> _What you should do_:
Please filter the listing below and copy out the lines that hold "Paper".

*** Information supplied ***

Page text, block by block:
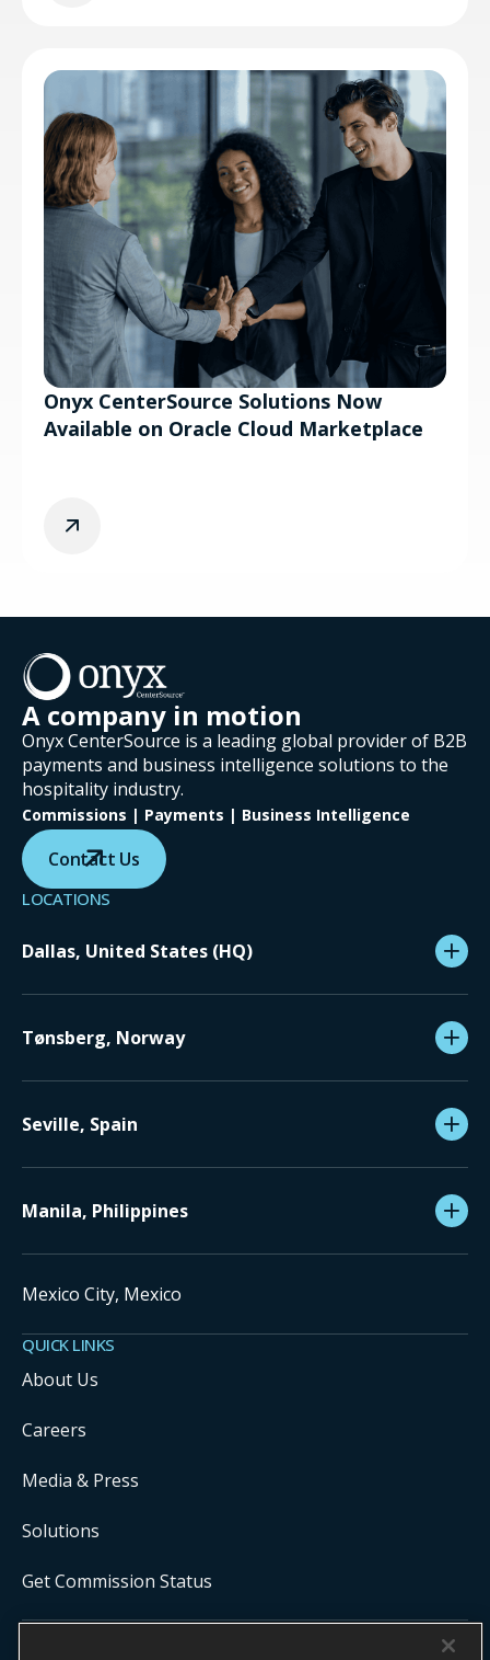
Onyx CenterSource Solutions Now
Available on Oracle Cloud Marketplace
A company in motion
Onyx CenterSource is a leading global provider of B2B
payments and business intelligence solutions to the
hospitality industry.
Commissions | Payments | Business Intelligence
Contact Us
LOCATIONS
Dallas, United States (HQ)
Tønsberg, Norway
Seville, Spain
Manila, Philippines
Mexico City, Mexico
QUICK LINKS
About Us
Careers
Media & Press
Solutions
Get Commission Status
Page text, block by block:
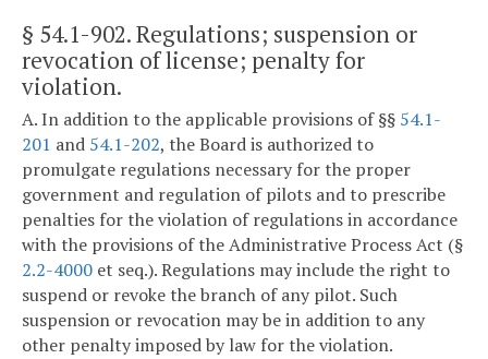
§ 54.1-902. Regulations; suspension or
revocation of license; penalty for
violation.
A. In addition to the applicable provisions of §§ 54.1-
201 and 54.1-202, the Board is authorized to
promulgate regulations necessary for the proper
government and regulation of pilots and to prescribe
penalties for the violation of regulations in accordance
with the provisions of the Administrative Process Act (§
2.2-4000 et seq.). Regulations may include the right to
suspend or revoke the branch of any pilot. Such
suspension or revocation may be in addition to any
other penalty imposed by law for the violation.
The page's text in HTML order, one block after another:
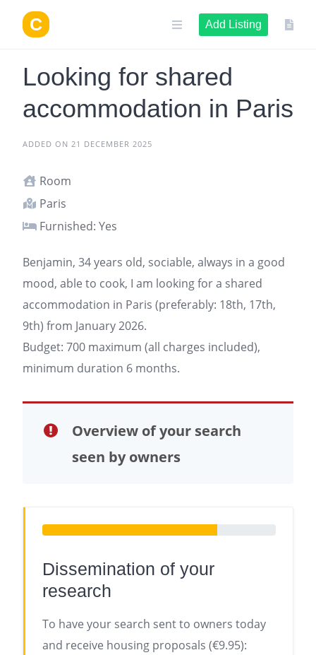
content
Add Listing
Looking for shared
accommodation in Paris
ADDED ON 21 DECEMBER 2025
Room
Paris
Furnished: Yes
Benjamin, 34 years old, sociable, always in a good
mood, able to cook, I am looking for a shared
accommodation in Paris (preferably: 18th, 17th,
9th) from January 2026.
Budget: 700 maximum (all charges included),
minimum duration 6 months.
Overview of your search
seen by owners
Dissemination of your
research
To have your search sent to owners today
and receive housing proposals (€9.95):
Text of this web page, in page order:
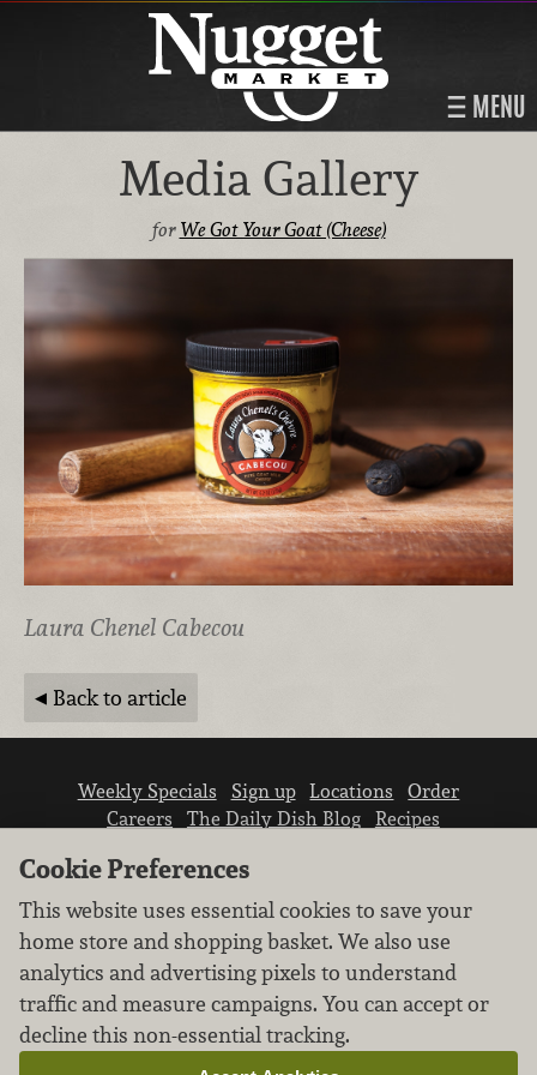
MENU
Media Gallery
forWe Got Your Goat (Cheese)
Laura Chenel Cabecou
Back to article
Weekly Specials Sign up Locations
Order
Careers
The Daily Dish Blog
Recipes
We don’t sell your personal information.
Learn how we protect and respect the privacy of
Cookie Preferences
This website uses essential cookies to save your
home store and shopping basket. We also use
analytics and advertising pixels to understand
traffic and measure campaigns. You can accept or
decline this non-essential tracking.
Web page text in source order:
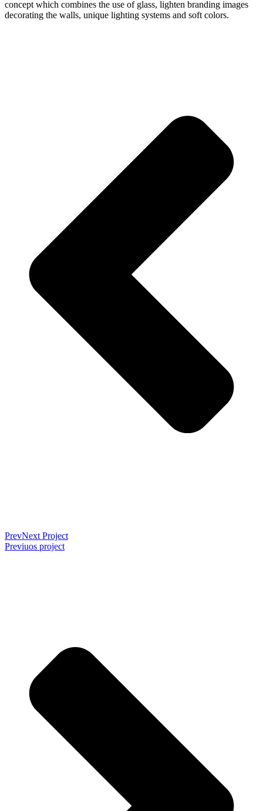
concept which combines the use of glass, lighten branding images
decorating the walls, unique lighting systems and soft colors.
PrevNext Project
Previuos project
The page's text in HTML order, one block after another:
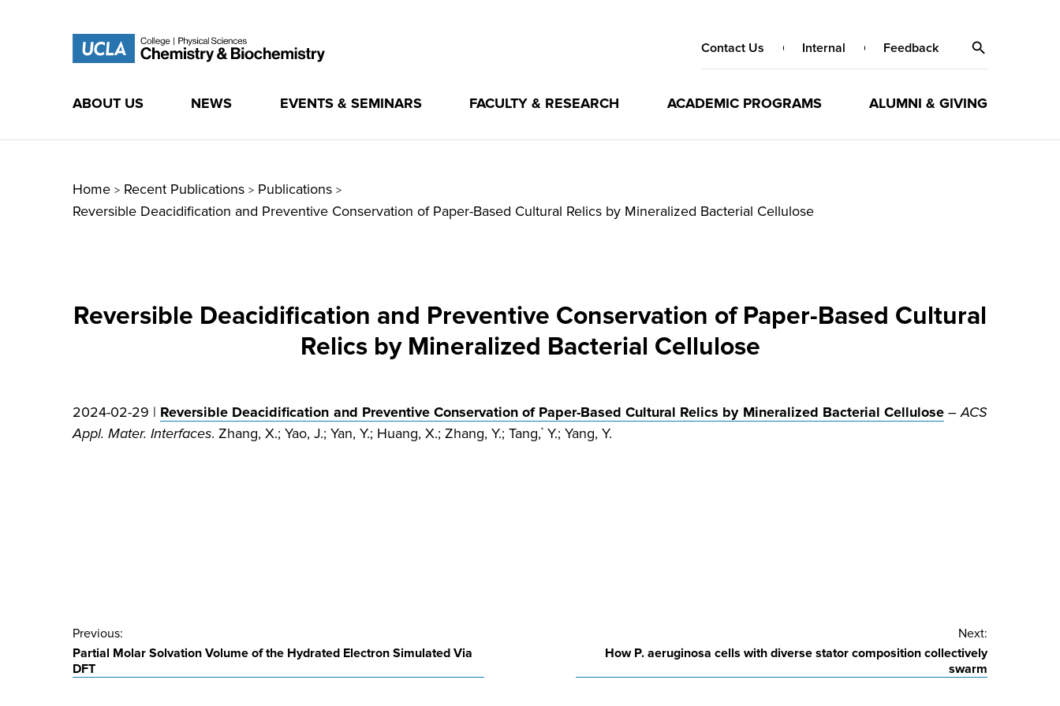
Contact Us Internal Feedback
ABOUT US NEWS EVENTS & SEMINARS FACULTY & RESEARCH ACADEMIC PROGRAMS ALUMNI & GIVING
Home > Recent Publications > Publications >
Reversible Deacidification and Preventive Conservation of Paper-Based Cultural Relics by Mineralized Bacterial Cellulose
Reversible Deacidification and Preventive Conservation of Paper-Based Cultural
Relics by Mineralized Bacterial Cellulose
2024-02-29 | Reversible Deacidification and Preventive Conservation of Paper-Based Cultural Relics by Mineralized Bacterial Cellulose–ACS
Appl. Mater. Interfaces. Zhang, X.; Yao, J.; Yan, Y.; Huang, X.; Zhang, Y.; Tang,* Y.; Yang, Y.
Post
navigation
Previous:
Partial Molar Solvation Volume of the Hydrated Electron Simulated Via
DFT
Next:
How P. aeruginosa cells with diverse stator composition collectively
swarm
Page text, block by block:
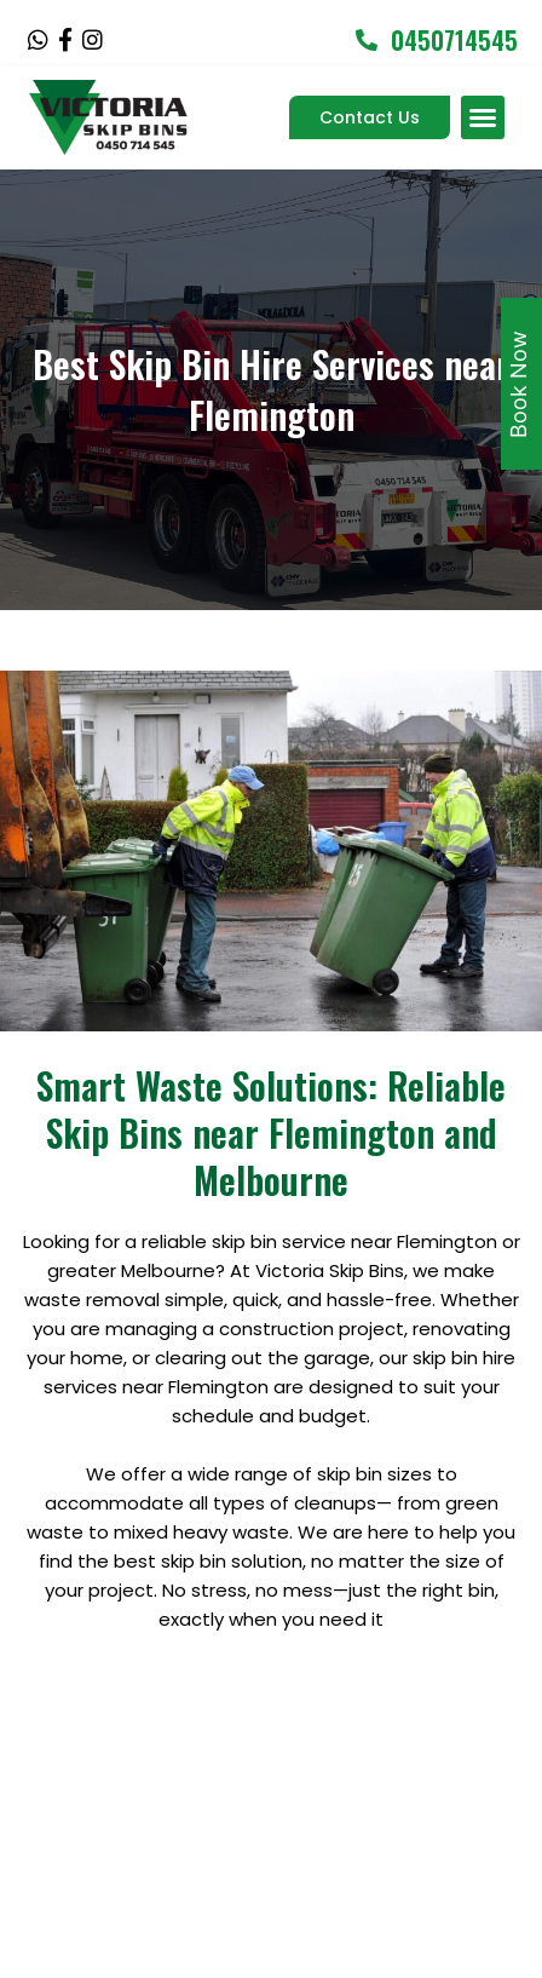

*** End of Information supplied ***

> _Task response_:
Reversible Deacidification and Preventive Conservation of Paper-Based Cultural Relics by Mineralized Bacterial Cellulose
Reversible Deacidification and Preventive Conservation of Paper-Based Cultural
2024-02-29 | Reversible Deacidification and Preventive Conservation of Paper-Based Cultural Relics by Mineralized Bacterial Cellulose–ACS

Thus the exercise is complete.